● **HOW TO COMPLETE THIS TASK**:
Wherever the word "specific" occurs in the lines below, copy the whole line.

::::

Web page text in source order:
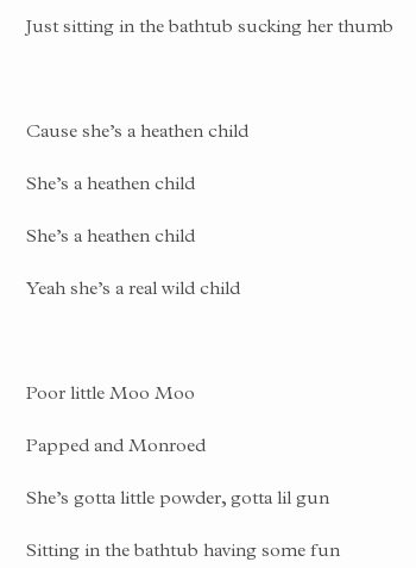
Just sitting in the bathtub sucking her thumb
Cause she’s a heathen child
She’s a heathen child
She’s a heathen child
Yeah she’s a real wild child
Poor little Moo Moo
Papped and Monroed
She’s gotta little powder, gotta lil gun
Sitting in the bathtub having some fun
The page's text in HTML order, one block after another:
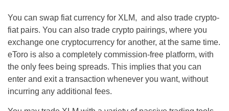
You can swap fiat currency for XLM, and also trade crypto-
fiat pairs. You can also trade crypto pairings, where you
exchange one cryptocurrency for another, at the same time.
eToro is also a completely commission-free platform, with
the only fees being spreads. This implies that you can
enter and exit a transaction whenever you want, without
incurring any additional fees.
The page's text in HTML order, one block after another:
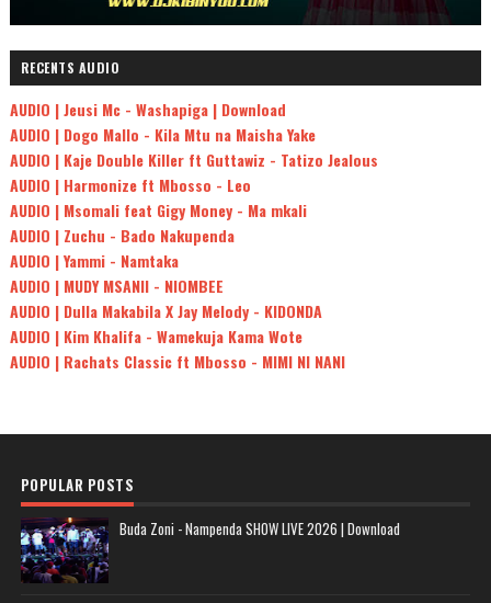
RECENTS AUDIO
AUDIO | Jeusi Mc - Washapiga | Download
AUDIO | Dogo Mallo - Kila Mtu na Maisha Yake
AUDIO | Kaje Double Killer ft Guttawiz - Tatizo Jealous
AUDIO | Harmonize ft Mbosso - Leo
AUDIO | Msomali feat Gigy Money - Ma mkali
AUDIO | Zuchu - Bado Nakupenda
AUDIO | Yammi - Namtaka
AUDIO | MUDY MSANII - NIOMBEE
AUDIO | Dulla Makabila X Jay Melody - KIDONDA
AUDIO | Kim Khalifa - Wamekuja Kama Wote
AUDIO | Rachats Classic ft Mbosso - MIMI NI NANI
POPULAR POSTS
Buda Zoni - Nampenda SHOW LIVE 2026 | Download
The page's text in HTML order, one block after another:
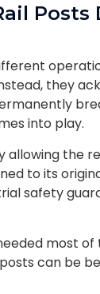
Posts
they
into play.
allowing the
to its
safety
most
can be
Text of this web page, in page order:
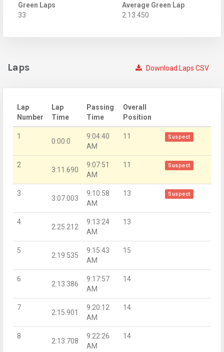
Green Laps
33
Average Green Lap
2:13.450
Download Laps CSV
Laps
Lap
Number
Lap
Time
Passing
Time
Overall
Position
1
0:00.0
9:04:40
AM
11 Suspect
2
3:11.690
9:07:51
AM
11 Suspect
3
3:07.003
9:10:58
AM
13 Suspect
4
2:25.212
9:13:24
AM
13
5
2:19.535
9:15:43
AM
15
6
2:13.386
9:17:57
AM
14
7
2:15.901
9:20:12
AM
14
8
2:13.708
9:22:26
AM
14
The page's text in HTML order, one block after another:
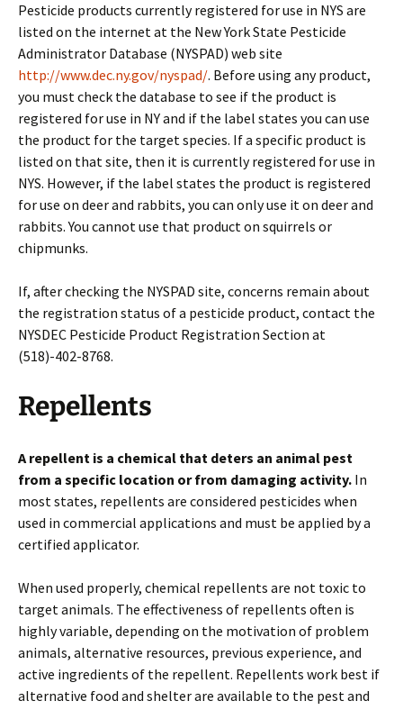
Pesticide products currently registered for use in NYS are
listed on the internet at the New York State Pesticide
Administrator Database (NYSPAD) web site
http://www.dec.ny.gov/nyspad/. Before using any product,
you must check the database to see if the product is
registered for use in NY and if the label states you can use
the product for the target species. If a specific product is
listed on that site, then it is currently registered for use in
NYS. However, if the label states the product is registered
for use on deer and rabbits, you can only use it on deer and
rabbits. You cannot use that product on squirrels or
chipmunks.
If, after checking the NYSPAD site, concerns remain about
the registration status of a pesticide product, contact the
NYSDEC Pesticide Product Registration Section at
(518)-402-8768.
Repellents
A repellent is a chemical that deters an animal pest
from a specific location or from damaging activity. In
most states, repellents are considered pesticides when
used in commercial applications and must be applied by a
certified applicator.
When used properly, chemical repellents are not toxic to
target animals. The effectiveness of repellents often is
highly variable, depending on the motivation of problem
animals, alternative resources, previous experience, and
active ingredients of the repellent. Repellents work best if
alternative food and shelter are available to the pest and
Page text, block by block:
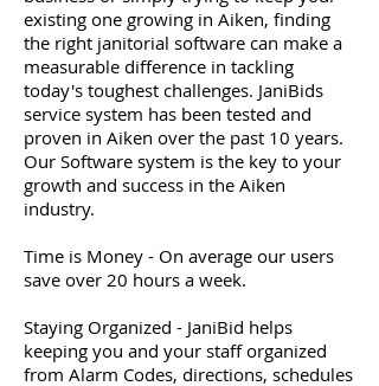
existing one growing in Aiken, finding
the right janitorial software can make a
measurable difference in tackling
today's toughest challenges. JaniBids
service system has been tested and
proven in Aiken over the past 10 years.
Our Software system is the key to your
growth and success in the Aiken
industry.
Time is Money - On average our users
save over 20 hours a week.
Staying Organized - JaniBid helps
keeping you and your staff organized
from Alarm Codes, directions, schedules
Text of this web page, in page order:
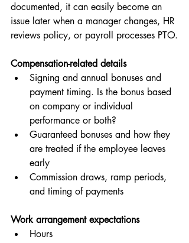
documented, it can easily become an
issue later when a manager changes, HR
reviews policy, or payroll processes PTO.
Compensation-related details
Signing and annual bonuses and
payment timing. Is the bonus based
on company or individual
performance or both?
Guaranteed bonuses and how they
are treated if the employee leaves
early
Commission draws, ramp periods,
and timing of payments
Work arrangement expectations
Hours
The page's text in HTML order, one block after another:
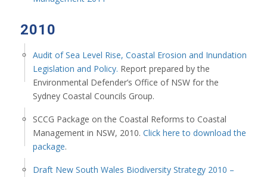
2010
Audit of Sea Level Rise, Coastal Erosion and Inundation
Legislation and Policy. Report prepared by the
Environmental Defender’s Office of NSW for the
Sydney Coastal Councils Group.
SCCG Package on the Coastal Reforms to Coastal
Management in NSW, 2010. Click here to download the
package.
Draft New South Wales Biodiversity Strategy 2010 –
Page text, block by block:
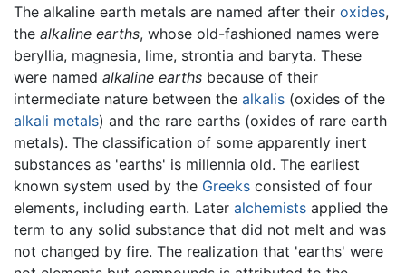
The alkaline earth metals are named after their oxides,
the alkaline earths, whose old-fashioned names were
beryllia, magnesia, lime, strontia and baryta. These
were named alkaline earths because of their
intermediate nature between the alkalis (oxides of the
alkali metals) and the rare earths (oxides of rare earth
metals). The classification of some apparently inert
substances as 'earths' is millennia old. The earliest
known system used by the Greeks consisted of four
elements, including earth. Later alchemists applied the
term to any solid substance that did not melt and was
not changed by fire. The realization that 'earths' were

::::

● **EXERCISE SOLUTION**:
the product for the target species. If a specific product is
from a specific location or from damaging activity. In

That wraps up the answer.